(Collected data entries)
= Beginning of Section =

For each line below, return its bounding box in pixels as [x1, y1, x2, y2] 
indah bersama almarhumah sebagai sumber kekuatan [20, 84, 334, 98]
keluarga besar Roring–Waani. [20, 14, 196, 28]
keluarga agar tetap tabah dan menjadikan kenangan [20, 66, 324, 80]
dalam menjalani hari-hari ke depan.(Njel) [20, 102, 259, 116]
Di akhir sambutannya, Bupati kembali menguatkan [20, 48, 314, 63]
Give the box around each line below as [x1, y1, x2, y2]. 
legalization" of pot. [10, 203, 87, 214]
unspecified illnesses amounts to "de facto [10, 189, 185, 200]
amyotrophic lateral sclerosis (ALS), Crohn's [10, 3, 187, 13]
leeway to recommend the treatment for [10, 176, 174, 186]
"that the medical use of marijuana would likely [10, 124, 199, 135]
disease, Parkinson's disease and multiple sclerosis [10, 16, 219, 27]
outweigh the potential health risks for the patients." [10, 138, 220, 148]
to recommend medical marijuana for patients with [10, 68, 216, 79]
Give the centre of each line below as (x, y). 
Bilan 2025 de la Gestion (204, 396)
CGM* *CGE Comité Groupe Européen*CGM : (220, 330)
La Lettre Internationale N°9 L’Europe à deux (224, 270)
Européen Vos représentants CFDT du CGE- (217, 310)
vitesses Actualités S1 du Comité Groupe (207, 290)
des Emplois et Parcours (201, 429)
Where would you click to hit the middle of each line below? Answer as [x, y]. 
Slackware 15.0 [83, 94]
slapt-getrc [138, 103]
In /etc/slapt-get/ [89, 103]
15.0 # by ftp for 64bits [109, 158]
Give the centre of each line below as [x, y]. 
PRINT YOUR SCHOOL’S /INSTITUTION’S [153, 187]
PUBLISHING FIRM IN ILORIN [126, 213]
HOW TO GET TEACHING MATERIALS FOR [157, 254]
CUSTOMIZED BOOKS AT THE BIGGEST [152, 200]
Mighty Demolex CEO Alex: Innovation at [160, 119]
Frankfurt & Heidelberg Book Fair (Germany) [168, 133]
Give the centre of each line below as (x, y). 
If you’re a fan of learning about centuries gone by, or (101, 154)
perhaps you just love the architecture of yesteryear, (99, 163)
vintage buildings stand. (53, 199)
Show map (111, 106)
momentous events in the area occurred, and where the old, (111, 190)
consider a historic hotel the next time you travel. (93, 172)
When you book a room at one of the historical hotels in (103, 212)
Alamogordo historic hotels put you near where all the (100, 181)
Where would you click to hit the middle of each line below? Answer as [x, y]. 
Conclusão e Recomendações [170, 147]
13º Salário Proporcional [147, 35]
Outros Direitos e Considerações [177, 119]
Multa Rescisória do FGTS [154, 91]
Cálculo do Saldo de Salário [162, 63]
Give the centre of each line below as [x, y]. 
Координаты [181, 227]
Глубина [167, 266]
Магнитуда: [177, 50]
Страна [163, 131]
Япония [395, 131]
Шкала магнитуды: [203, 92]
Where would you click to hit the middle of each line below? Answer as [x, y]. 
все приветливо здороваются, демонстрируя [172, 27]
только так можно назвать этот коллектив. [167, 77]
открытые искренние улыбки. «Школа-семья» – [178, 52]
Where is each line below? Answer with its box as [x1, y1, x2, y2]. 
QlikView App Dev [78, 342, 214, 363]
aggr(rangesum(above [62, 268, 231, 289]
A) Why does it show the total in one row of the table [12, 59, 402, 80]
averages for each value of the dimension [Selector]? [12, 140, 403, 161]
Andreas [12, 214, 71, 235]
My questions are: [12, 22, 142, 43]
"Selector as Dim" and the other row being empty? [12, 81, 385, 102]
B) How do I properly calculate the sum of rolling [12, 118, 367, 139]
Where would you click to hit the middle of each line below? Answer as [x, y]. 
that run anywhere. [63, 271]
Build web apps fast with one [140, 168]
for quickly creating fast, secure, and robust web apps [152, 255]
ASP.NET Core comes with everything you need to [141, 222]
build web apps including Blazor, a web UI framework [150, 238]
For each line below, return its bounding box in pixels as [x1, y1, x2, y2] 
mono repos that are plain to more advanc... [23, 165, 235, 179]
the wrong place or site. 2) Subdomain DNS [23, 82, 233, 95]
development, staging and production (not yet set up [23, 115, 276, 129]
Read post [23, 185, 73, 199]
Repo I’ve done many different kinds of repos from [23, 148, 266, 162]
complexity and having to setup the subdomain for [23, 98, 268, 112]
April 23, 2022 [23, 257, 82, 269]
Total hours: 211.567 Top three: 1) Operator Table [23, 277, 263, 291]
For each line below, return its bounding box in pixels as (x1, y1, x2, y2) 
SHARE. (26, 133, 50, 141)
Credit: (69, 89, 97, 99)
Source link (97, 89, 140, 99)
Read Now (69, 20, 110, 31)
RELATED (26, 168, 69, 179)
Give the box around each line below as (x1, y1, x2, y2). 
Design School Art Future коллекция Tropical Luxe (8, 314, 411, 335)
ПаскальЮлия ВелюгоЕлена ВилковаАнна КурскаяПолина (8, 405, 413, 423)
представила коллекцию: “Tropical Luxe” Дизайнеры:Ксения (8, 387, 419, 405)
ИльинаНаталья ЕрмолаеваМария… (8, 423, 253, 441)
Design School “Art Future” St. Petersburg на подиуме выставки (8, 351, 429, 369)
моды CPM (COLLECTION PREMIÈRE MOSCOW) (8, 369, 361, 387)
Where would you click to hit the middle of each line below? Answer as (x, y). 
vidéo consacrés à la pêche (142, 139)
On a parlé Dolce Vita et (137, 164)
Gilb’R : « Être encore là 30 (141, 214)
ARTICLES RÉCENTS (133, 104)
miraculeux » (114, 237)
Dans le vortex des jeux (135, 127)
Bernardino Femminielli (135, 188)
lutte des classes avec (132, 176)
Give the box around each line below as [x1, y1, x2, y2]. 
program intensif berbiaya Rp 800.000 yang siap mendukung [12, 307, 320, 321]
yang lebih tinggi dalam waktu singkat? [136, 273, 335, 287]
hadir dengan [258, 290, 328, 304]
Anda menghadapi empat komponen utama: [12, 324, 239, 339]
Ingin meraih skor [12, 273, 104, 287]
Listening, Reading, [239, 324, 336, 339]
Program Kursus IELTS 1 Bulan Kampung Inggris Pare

= End of Section =

## WHAT TO DO
Word for word, return each of the entries shown above.

## ANSWER SPACE
For each line below, return its bounding box in pixels as [x1, y1, x2, y2] 
indah bersama almarhumah sebagai sumber kekuatan [20, 84, 334, 98]
keluarga besar Roring–Waani. [20, 14, 196, 28]
keluarga agar tetap tabah dan menjadikan kenangan [20, 66, 324, 80]
dalam menjalani hari-hari ke depan.(Njel) [20, 102, 259, 116]
Di akhir sambutannya, Bupati kembali menguatkan [20, 48, 314, 63]
Give the box around each line below as [x1, y1, x2, y2]. 
legalization" of pot. [10, 203, 87, 214]
unspecified illnesses amounts to "de facto [10, 189, 185, 200]
amyotrophic lateral sclerosis (ALS), Crohn's [10, 3, 187, 13]
leeway to recommend the treatment for [10, 176, 174, 186]
"that the medical use of marijuana would likely [10, 124, 199, 135]
disease, Parkinson's disease and multiple sclerosis [10, 16, 219, 27]
outweigh the potential health risks for the patients." [10, 138, 220, 148]
to recommend medical marijuana for patients with [10, 68, 216, 79]
Give the centre of each line below as (x, y). 
Bilan 2025 de la Gestion (204, 396)
CGM* *CGE Comité Groupe Européen*CGM : (220, 330)
La Lettre Internationale N°9 L’Europe à deux (224, 270)
Européen Vos représentants CFDT du CGE- (217, 310)
vitesses Actualités S1 du Comité Groupe (207, 290)
des Emplois et Parcours (201, 429)
Where would you click to hit the middle of each line below? Answer as [x, y]. 
Slackware 15.0 [83, 94]
slapt-getrc [138, 103]
In /etc/slapt-get/ [89, 103]
15.0 # by ftp for 64bits [109, 158]
Give the centre of each line below as [x, y]. 
PRINT YOUR SCHOOL’S /INSTITUTION’S [153, 187]
PUBLISHING FIRM IN ILORIN [126, 213]
HOW TO GET TEACHING MATERIALS FOR [157, 254]
CUSTOMIZED BOOKS AT THE BIGGEST [152, 200]
Mighty Demolex CEO Alex: Innovation at [160, 119]
Frankfurt & Heidelberg Book Fair (Germany) [168, 133]
Give the centre of each line below as (x, y). 
If you’re a fan of learning about centuries gone by, or (101, 154)
perhaps you just love the architecture of yesteryear, (99, 163)
vintage buildings stand. (53, 199)
Show map (111, 106)
momentous events in the area occurred, and where the old, (111, 190)
consider a historic hotel the next time you travel. (93, 172)
When you book a room at one of the historical hotels in (103, 212)
Alamogordo historic hotels put you near where all the (100, 181)
Where would you click to hit the middle of each line below? Answer as [x, y]. 
Conclusão e Recomendações [170, 147]
13º Salário Proporcional [147, 35]
Outros Direitos e Considerações [177, 119]
Multa Rescisória do FGTS [154, 91]
Cálculo do Saldo de Salário [162, 63]
Give the centre of each line below as [x, y]. 
Координаты [181, 227]
Глубина [167, 266]
Магнитуда: [177, 50]
Страна [163, 131]
Япония [395, 131]
Шкала магнитуды: [203, 92]
Where would you click to hit the middle of each line below? Answer as [x, y]. 
все приветливо здороваются, демонстрируя [172, 27]
только так можно назвать этот коллектив. [167, 77]
открытые искренние улыбки. «Школа-семья» – [178, 52]
Where is each line below? Answer with its box as [x1, y1, x2, y2]. 
QlikView App Dev [78, 342, 214, 363]
aggr(rangesum(above [62, 268, 231, 289]
A) Why does it show the total in one row of the table [12, 59, 402, 80]
averages for each value of the dimension [Selector]? [12, 140, 403, 161]
Andreas [12, 214, 71, 235]
My questions are: [12, 22, 142, 43]
"Selector as Dim" and the other row being empty? [12, 81, 385, 102]
B) How do I properly calculate the sum of rolling [12, 118, 367, 139]
Where would you click to hit the middle of each line below? Answer as [x, y]. 
that run anywhere. [63, 271]
Build web apps fast with one [140, 168]
for quickly creating fast, secure, and robust web apps [152, 255]
ASP.NET Core comes with everything you need to [141, 222]
build web apps including Blazor, a web UI framework [150, 238]
For each line below, return its bounding box in pixels as [x1, y1, x2, y2] 
mono repos that are plain to more advanc... [23, 165, 235, 179]
the wrong place or site. 2) Subdomain DNS [23, 82, 233, 95]
development, staging and production (not yet set up [23, 115, 276, 129]
Read post [23, 185, 73, 199]
Repo I’ve done many different kinds of repos from [23, 148, 266, 162]
complexity and having to setup the subdomain for [23, 98, 268, 112]
April 23, 2022 [23, 257, 82, 269]
Total hours: 211.567 Top three: 1) Operator Table [23, 277, 263, 291]
For each line below, return its bounding box in pixels as (x1, y1, x2, y2) 
SHARE. (26, 133, 50, 141)
Credit: (69, 89, 97, 99)
Source link (97, 89, 140, 99)
Read Now (69, 20, 110, 31)
RELATED (26, 168, 69, 179)
Give the box around each line below as (x1, y1, x2, y2). 
Design School Art Future коллекция Tropical Luxe (8, 314, 411, 335)
ПаскальЮлия ВелюгоЕлена ВилковаАнна КурскаяПолина (8, 405, 413, 423)
представила коллекцию: “Tropical Luxe” Дизайнеры:Ксения (8, 387, 419, 405)
ИльинаНаталья ЕрмолаеваМария… (8, 423, 253, 441)
Design School “Art Future” St. Petersburg на подиуме выставки (8, 351, 429, 369)
моды CPM (COLLECTION PREMIÈRE MOSCOW) (8, 369, 361, 387)
Where would you click to hit the middle of each line below? Answer as (x, y). 
vidéo consacrés à la pêche (142, 139)
On a parlé Dolce Vita et (137, 164)
Gilb’R : « Être encore là 30 (141, 214)
ARTICLES RÉCENTS (133, 104)
miraculeux » (114, 237)
Dans le vortex des jeux (135, 127)
Bernardino Femminielli (135, 188)
lutte des classes avec (132, 176)
Give the box around each line below as [x1, y1, x2, y2]. 
program intensif berbiaya Rp 800.000 yang siap mendukung [12, 307, 320, 321]
yang lebih tinggi dalam waktu singkat? [136, 273, 335, 287]
hadir dengan [258, 290, 328, 304]
Anda menghadapi empat komponen utama: [12, 324, 239, 339]
Ingin meraih skor [12, 273, 104, 287]
Listening, Reading, [239, 324, 336, 339]
Program Kursus IELTS 1 Bulan Kampung Inggris Pare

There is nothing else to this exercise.